Work instructions:
Return all of the data exactly, with nothing left out but the pictures.

Stored entries:

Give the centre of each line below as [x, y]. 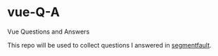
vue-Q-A [33, 12]
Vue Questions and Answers [49, 31]
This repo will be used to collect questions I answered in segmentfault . [110, 45]
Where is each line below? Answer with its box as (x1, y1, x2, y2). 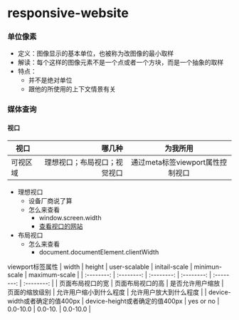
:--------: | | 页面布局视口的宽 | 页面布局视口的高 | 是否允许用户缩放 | (23, 279, 224, 287)
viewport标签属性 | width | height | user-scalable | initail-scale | (7, 262, 193, 271)
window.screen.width (38, 213, 102, 222)
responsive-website (7, 5, 129, 21)
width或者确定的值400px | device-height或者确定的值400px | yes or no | (7, 296, 220, 305)
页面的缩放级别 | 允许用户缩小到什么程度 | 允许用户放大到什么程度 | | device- (7, 287, 231, 296)
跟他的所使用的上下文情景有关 (28, 85, 116, 93)
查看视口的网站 (38, 222, 83, 230)
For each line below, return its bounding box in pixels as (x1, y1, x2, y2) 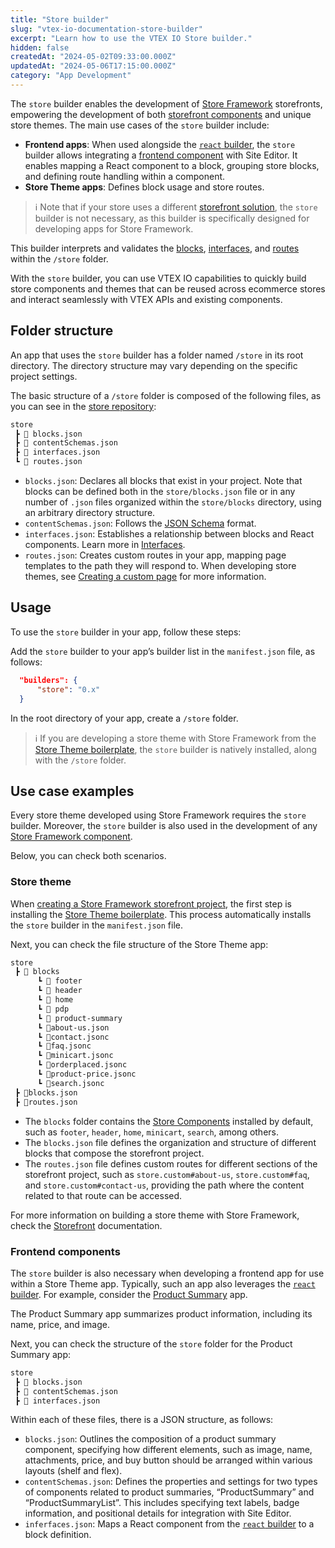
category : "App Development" (10, 71, 132, 81)
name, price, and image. (10, 1318, 110, 1330)
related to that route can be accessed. (24, 1189, 183, 1201)
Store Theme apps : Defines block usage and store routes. (24, 181, 265, 193)
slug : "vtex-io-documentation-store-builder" (10, 24, 203, 34)
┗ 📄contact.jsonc (36, 1032, 110, 1042)
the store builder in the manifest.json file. (10, 919, 184, 931)
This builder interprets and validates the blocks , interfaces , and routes (10, 242, 300, 254)
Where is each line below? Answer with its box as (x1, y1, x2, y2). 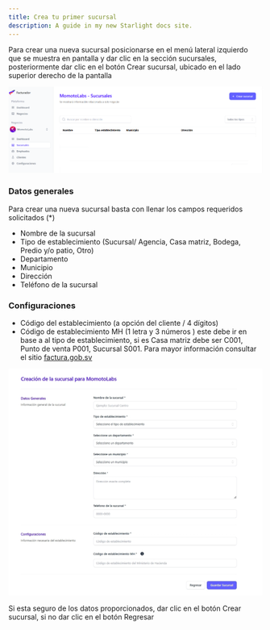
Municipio (19, 262, 54, 272)
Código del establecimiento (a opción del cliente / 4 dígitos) (19, 319, 219, 328)
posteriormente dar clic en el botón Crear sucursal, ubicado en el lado (8, 61, 241, 72)
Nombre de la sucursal (19, 228, 96, 238)
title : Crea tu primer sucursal (8, 13, 117, 21)
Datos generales (8, 186, 74, 197)
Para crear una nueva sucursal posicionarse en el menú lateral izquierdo (8, 44, 248, 54)
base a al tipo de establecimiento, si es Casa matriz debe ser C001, (19, 336, 243, 345)
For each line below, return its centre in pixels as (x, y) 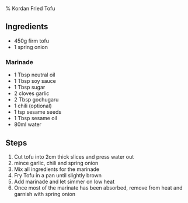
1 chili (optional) (33, 106)
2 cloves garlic (32, 93)
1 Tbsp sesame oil (36, 118)
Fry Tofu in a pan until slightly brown (58, 175)
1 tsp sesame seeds (38, 112)
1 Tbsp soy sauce (35, 81)
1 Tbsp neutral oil (34, 75)
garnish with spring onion (44, 194)
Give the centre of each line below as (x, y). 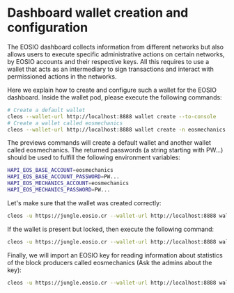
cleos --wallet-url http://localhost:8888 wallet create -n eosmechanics (117, 129)
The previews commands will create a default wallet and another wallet (109, 143)
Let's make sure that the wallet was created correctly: (84, 203)
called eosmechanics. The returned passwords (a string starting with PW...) (115, 150)
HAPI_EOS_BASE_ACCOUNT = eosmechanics (60, 171)
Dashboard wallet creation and (98, 13)
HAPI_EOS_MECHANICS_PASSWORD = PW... (59, 190)
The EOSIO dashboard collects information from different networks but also (116, 47)
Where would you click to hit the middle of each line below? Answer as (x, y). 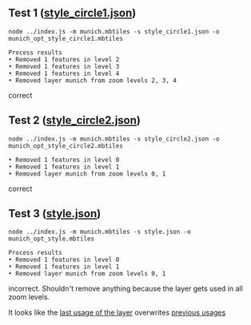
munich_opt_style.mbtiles (51, 239)
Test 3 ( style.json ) (55, 214)
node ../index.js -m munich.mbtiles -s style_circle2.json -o (114, 139)
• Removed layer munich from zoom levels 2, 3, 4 (93, 80)
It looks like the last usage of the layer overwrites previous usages (117, 313)
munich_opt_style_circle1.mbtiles (66, 38)
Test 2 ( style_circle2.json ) (75, 120)
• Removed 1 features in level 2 (64, 59)
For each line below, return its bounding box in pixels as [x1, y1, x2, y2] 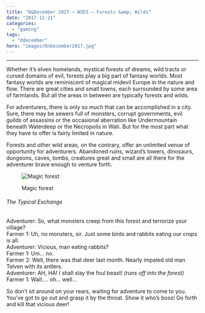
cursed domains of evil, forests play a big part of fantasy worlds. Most [6, 72, 183, 79]
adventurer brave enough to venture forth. [6, 160, 113, 168]
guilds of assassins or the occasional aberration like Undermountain [6, 116, 178, 123]
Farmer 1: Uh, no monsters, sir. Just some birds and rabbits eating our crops [6, 230, 198, 238]
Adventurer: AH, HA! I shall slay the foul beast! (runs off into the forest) [6, 270, 184, 277]
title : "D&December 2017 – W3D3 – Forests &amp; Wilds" [6, 9, 151, 15]
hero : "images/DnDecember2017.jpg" [6, 43, 97, 50]
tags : [6, 32, 20, 38]
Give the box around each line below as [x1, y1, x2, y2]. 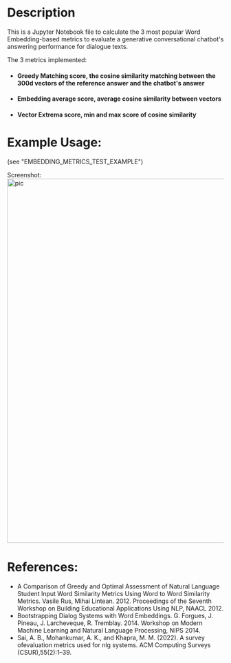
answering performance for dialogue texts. [7, 42, 129, 50]
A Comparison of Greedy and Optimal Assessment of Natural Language [16, 582, 220, 591]
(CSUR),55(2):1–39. [16, 648, 72, 656]
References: [7, 559, 78, 575]
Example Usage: [7, 135, 102, 150]
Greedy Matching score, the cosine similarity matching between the [16, 71, 216, 80]
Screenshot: [7, 170, 42, 179]
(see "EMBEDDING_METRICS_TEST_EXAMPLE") [7, 157, 144, 166]
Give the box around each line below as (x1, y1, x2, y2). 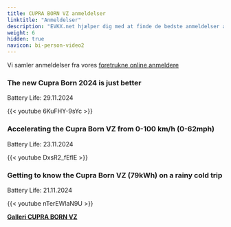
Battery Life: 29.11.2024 (7, 94, 74, 102)
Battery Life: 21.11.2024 (7, 186, 72, 194)
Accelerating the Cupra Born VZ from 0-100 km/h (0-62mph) (7, 125, 215, 134)
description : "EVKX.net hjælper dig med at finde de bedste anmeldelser (7, 23, 220, 30)
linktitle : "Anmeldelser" (7, 17, 81, 23)
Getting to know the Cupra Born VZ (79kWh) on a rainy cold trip (7, 170, 223, 180)
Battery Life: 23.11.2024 (7, 140, 74, 148)
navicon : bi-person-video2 (7, 42, 85, 49)
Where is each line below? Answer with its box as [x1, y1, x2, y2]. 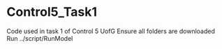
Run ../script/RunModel [6, 34, 73, 42]
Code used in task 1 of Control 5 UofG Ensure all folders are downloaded [6, 27, 216, 35]
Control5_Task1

Exercise answer:
Give the centre of each line below as [x, y]. 
vue-Q-A [33, 12]
Vue Questions and Answers [49, 31]
This repo will be used to collect questions I answered in segmentfault . [110, 45]
Where is each line below? Answer with its box as (x1, y1, x2, y2). 
:--------: | | 页面布局视口的宽 | 页面布局视口的高 | 是否允许用户缩放 | (23, 279, 224, 287)
viewport标签属性 | width | height | user-scalable | initail-scale | (7, 262, 193, 271)
window.screen.width (38, 213, 102, 222)
responsive-website (7, 5, 129, 21)
width或者确定的值400px | device-height或者确定的值400px | yes or no | (7, 296, 220, 305)
页面的缩放级别 | 允许用户缩小到什么程度 | 允许用户放大到什么程度 | | device- (7, 287, 231, 296)
跟他的所使用的上下文情景有关 (28, 85, 116, 93)
查看视口的网站 (38, 222, 83, 230)
For each line below, return its bounding box in pixels as (x1, y1, x2, y2) 
category : "App Development" (10, 71, 132, 81)
name, price, and image. (10, 1318, 110, 1330)
related to that route can be accessed. (24, 1189, 183, 1201)
Store Theme apps : Defines block usage and store routes. (24, 181, 265, 193)
slug : "vtex-io-documentation-store-builder" (10, 24, 203, 34)
┗ 📄contact.jsonc (36, 1032, 110, 1042)
the store builder in the manifest.json file. (10, 919, 184, 931)
This builder interprets and validates the blocks , interfaces , and routes (10, 242, 300, 254)
Where is each line below? Answer with its box as (x1, y1, x2, y2). 
Municipio (19, 262, 54, 272)
Código del establecimiento (a opción del cliente / 4 dígitos) (19, 319, 219, 328)
posteriormente dar clic en el botón Crear sucursal, ubicado en el lado (8, 61, 241, 72)
Nombre de la sucursal (19, 228, 96, 238)
title : Crea tu primer sucursal (8, 13, 117, 21)
Datos generales (8, 186, 74, 197)
Para crear una nueva sucursal posicionarse en el menú lateral izquierdo (8, 44, 248, 54)
base a al tipo de establecimiento, si es Casa matriz debe ser C001, (19, 336, 243, 345)
For each line below, return its centre in pixels as (x, y) 
1 chili (optional) (33, 106)
2 cloves garlic (32, 93)
1 Tbsp sesame oil (36, 118)
Fry Tofu in a pan until slightly brown (58, 175)
1 tsp sesame seeds (38, 112)
1 Tbsp soy sauce (35, 81)
1 Tbsp neutral oil (34, 75)
garnish with spring onion (44, 194)
Give the centre of each line below as (x, y). 
cleos --wallet-url http://localhost:8888 wallet create -n eosmechanics (117, 129)
The previews commands will create a default wallet and another wallet (109, 143)
Let's make sure that the wallet was created correctly: (84, 203)
called eosmechanics. The returned passwords (a string starting with PW...) (115, 150)
HAPI_EOS_BASE_ACCOUNT = eosmechanics (60, 171)
Dashboard wallet creation and (98, 13)
HAPI_EOS_MECHANICS_PASSWORD = PW... (59, 190)
The EOSIO dashboard collects information from different networks but also (116, 47)
Where would you click to hit the middle of each line below? Answer as (x, y). 
munich_opt_style.mbtiles (51, 239)
Test 3 ( style.json ) (55, 214)
node ../index.js -m munich.mbtiles -s style_circle2.json -o (114, 139)
• Removed layer munich from zoom levels 2, 3, 4 (93, 80)
It looks like the last usage of the layer overwrites previous usages (117, 313)
munich_opt_style_circle1.mbtiles (66, 38)
Test 2 ( style_circle2.json ) (75, 120)
• Removed 1 features in level 2 (64, 59)
For each line below, return its bounding box in pixels as [x1, y1, x2, y2] 
cursed domains of evil, forests play a big part of fantasy worlds. Most [6, 72, 183, 79]
adventurer brave enough to venture forth. [6, 160, 113, 168]
guilds of assassins or the occasional aberration like Undermountain [6, 116, 178, 123]
Farmer 1: Uh, no monsters, sir. Just some birds and rabbits eating our crops [6, 230, 198, 238]
Adventurer: AH, HA! I shall slay the foul beast! (runs off into the forest) [6, 270, 184, 277]
title : "D&December 2017 – W3D3 – Forests &amp; Wilds" [6, 9, 151, 15]
hero : "images/DnDecember2017.jpg" [6, 43, 97, 50]
tags : [6, 32, 20, 38]
Give the box around each line below as [x1, y1, x2, y2]. 
answering performance for dialogue texts. [7, 42, 129, 50]
A Comparison of Greedy and Optimal Assessment of Natural Language [16, 582, 220, 591]
(CSUR),55(2):1–39. [16, 648, 72, 656]
References: [7, 559, 78, 575]
Example Usage: [7, 135, 102, 150]
Greedy Matching score, the cosine similarity matching between the [16, 71, 216, 80]
Screenshot: [7, 170, 42, 179]
(see "EMBEDDING_METRICS_TEST_EXAMPLE") [7, 157, 144, 166]
Give the box around each line below as (x1, y1, x2, y2). 
Battery Life: 29.11.2024 (7, 94, 74, 102)
Battery Life: 21.11.2024 (7, 186, 72, 194)
Accelerating the Cupra Born VZ from 0-100 km/h (0-62mph) (7, 125, 215, 134)
description : "EVKX.net hjælper dig med at finde de bedste anmeldelser (7, 23, 220, 30)
linktitle : "Anmeldelser" (7, 17, 81, 23)
Getting to know the Cupra Born VZ (79kWh) on a rainy cold trip (7, 170, 223, 180)
Battery Life: 23.11.2024 (7, 140, 74, 148)
navicon : bi-person-video2 (7, 42, 85, 49)
Where is each line below? Answer with its box as [x1, y1, x2, y2]. 
Run ../script/RunModel [6, 34, 73, 42]
Code used in task 1 of Control 5 UofG Ensure all folders are downloaded [6, 27, 216, 35]
Control5_Task1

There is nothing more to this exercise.